> _TASK TO COMPLETE_
Word for word, copy the lines from the one with "Unity (Node 1) [224, 340, 316, 362]" to the last line of the data below, counting both, and keep every picture out.

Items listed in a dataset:
# # #

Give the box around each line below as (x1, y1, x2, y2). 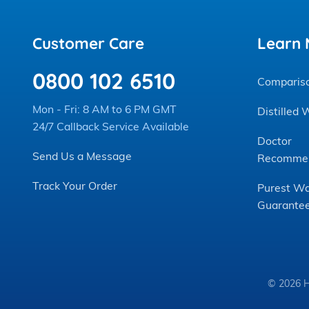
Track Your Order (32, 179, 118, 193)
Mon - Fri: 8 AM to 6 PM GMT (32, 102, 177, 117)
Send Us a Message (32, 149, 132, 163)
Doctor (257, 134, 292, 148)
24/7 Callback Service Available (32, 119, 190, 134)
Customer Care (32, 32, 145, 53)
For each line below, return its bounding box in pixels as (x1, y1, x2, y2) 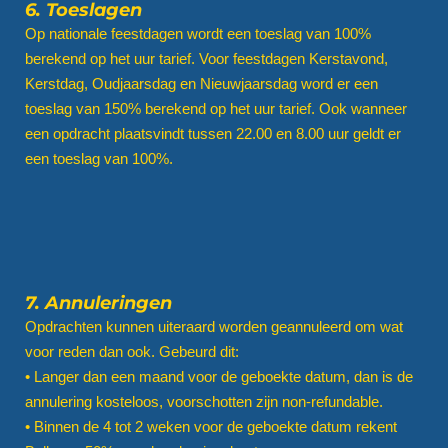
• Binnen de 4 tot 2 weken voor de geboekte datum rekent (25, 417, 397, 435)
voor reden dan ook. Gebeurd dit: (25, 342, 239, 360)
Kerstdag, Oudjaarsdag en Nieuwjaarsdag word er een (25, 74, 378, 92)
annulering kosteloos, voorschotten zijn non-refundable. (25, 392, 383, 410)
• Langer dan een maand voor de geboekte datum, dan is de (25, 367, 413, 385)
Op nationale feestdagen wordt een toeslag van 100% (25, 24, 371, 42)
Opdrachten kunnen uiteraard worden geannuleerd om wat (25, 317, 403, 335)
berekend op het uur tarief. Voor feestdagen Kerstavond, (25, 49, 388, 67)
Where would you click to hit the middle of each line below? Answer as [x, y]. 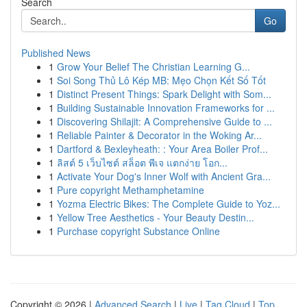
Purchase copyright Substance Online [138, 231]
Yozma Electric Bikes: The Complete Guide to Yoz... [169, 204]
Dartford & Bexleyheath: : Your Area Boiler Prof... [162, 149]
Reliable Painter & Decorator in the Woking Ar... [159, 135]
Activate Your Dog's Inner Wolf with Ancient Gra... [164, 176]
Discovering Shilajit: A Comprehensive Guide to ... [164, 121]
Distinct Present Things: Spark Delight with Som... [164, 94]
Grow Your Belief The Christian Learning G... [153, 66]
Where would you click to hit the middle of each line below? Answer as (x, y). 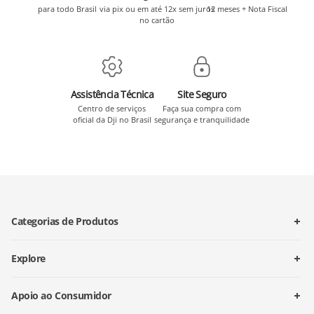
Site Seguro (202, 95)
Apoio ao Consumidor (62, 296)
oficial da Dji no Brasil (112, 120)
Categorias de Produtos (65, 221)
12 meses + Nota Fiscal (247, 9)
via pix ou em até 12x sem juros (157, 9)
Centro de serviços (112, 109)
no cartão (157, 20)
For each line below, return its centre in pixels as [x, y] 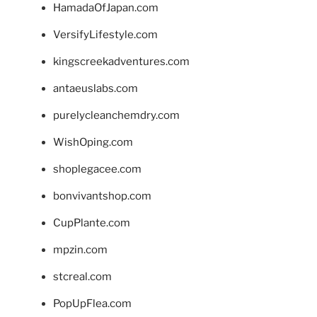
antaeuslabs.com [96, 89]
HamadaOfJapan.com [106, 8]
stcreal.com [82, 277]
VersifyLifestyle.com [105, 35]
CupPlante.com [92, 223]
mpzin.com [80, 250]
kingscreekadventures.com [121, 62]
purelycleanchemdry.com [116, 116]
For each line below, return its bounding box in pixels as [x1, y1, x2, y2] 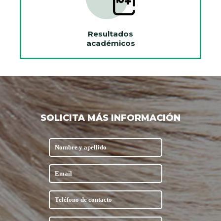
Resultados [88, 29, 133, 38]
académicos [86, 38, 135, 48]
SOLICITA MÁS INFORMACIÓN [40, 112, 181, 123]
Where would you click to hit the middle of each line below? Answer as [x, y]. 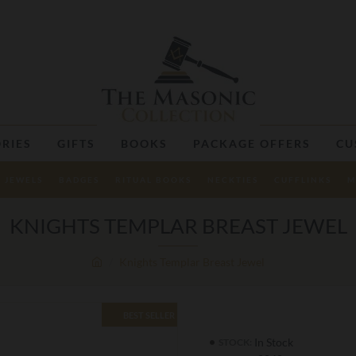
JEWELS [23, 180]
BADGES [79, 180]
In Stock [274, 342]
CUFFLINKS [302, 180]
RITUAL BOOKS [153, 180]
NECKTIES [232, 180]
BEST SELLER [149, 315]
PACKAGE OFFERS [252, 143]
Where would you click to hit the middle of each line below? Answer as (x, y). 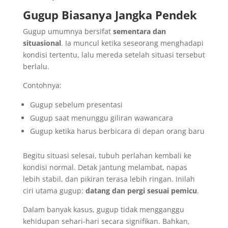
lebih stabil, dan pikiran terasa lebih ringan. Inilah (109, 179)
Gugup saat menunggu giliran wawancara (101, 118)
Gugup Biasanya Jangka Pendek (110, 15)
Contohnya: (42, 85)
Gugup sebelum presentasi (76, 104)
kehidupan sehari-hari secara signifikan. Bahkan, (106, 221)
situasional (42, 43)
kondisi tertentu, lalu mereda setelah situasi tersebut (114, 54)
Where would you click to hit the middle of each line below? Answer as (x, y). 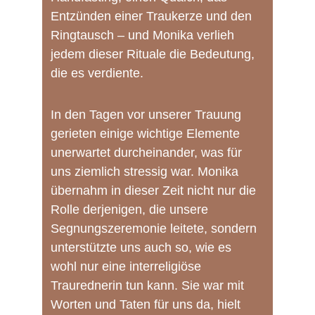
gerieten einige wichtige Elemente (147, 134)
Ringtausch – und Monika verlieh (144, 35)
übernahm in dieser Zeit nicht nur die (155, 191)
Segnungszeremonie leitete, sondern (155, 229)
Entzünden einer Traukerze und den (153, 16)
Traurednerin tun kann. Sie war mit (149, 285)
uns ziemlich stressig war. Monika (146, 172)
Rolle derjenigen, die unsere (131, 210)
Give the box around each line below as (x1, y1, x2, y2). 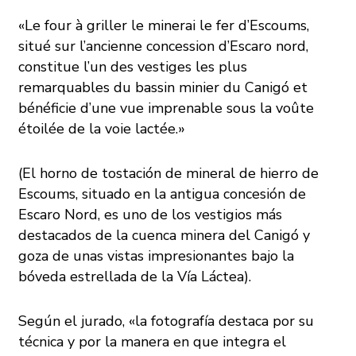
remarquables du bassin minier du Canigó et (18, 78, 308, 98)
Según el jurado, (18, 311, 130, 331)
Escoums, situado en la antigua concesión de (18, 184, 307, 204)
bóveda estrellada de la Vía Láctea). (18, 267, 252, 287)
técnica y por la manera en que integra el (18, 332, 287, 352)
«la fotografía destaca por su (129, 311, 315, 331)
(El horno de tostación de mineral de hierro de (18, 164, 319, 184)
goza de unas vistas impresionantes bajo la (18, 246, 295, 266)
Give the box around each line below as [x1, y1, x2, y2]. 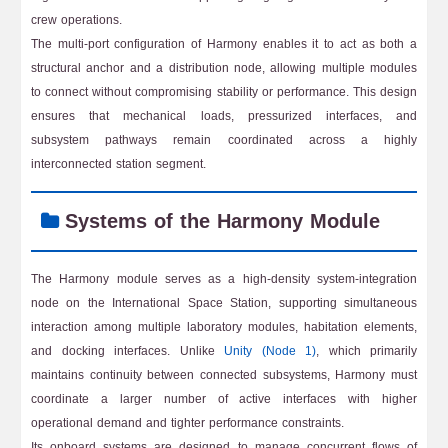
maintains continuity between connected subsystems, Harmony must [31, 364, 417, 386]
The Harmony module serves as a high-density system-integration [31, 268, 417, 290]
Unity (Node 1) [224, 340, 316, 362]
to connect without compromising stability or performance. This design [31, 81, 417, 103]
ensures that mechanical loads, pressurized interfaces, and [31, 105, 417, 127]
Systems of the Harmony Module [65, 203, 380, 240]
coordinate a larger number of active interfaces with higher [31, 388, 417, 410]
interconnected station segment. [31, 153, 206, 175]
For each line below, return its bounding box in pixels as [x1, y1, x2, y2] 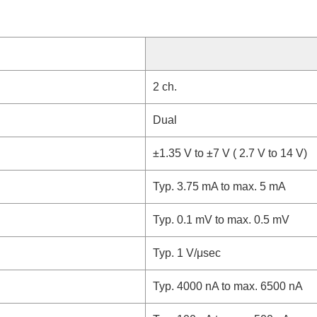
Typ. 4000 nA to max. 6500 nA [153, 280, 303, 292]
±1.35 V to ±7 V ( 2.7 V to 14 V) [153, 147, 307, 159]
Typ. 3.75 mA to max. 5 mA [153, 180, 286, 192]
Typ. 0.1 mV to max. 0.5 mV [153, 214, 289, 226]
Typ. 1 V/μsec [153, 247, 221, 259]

# # #

> _THE COMPLETED TASK_
Unity (Node 1) [224, 340, 316, 362]
to connect without compromising stability or performance. This design [31, 81, 417, 103]
ensures that mechanical loads, pressurized interfaces, and [31, 105, 417, 127]
Systems of the Harmony Module [65, 203, 380, 240]
coordinate a larger number of active interfaces with higher [31, 388, 417, 410]
interconnected station segment. [31, 153, 206, 175]
For each line below, return its bounding box in pixels as [x1, y1, x2, y2] 
Typ. 4000 nA to max. 6500 nA [153, 280, 303, 292]
±1.35 V to ±7 V ( 2.7 V to 14 V) [153, 147, 307, 159]
Typ. 3.75 mA to max. 5 mA [153, 180, 286, 192]
Typ. 0.1 mV to max. 0.5 mV [153, 214, 289, 226]
Typ. 1 V/μsec [153, 247, 221, 259]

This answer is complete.